[Opening Material to process section]

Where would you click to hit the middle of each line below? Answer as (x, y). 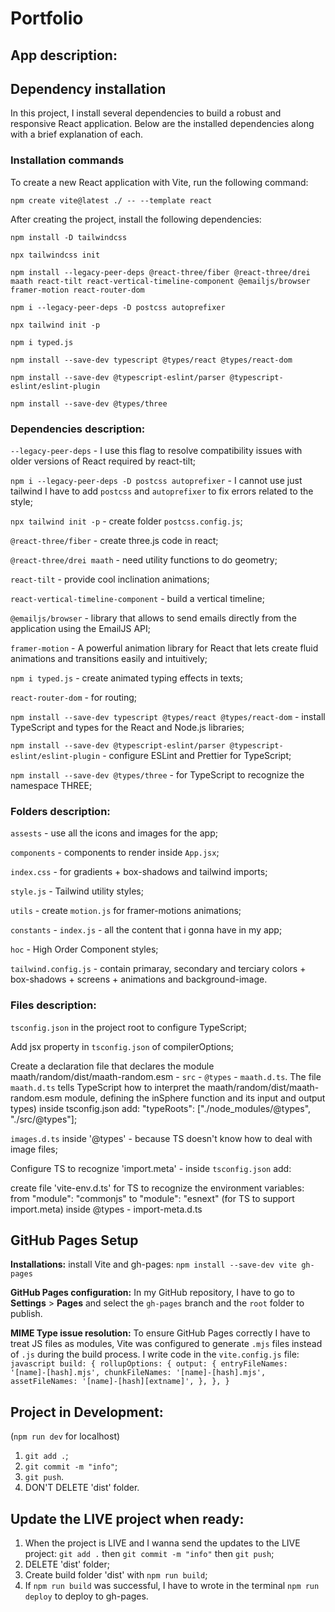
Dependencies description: (78, 429)
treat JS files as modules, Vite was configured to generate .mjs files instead (166, 1344)
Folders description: (60, 811)
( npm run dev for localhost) (65, 1436)
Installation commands (67, 160)
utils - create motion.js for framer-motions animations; (126, 911)
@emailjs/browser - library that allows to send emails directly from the (153, 618)
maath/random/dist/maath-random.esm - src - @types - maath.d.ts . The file (166, 1076)
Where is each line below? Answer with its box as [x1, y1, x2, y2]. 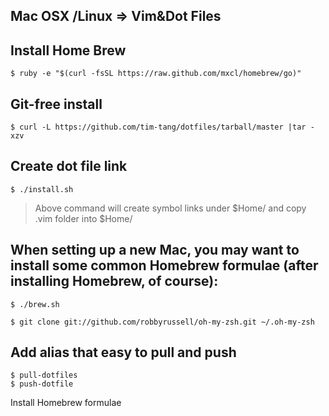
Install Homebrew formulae [10, 397, 122, 409]
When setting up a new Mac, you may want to [10, 242, 300, 259]
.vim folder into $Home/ [34, 212, 133, 224]
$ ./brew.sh [10, 299, 60, 309]
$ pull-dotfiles [10, 370, 78, 381]
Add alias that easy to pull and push [10, 344, 237, 361]
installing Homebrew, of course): [10, 273, 219, 290]
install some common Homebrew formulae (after [10, 257, 319, 274]
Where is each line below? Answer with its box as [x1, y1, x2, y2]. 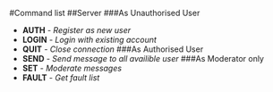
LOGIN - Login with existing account [21, 35, 157, 45]
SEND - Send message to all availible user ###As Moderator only [21, 54, 264, 63]
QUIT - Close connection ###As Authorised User [21, 44, 204, 54]
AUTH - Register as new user [21, 25, 132, 35]
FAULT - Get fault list [21, 72, 100, 83]
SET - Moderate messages [21, 63, 123, 73]
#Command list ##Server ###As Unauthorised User [9, 8, 200, 18]
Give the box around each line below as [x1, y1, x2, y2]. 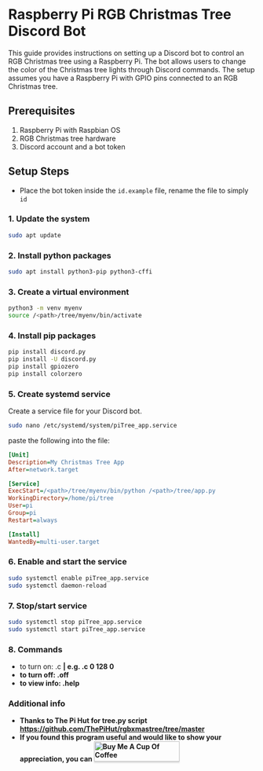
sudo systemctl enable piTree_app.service [8, 574, 149, 582]
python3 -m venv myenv [8, 304, 82, 312]
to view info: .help [19, 678, 80, 688]
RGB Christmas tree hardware [19, 134, 116, 143]
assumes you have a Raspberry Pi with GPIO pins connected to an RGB [8, 73, 238, 83]
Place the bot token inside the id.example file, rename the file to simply [19, 185, 249, 195]
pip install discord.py [8, 348, 86, 356]
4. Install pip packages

[Closing Material to process section]

**Description of the task**
Your reply must be one number, namely how many lines of the material above contain the string "pull".

**Problem solution**
2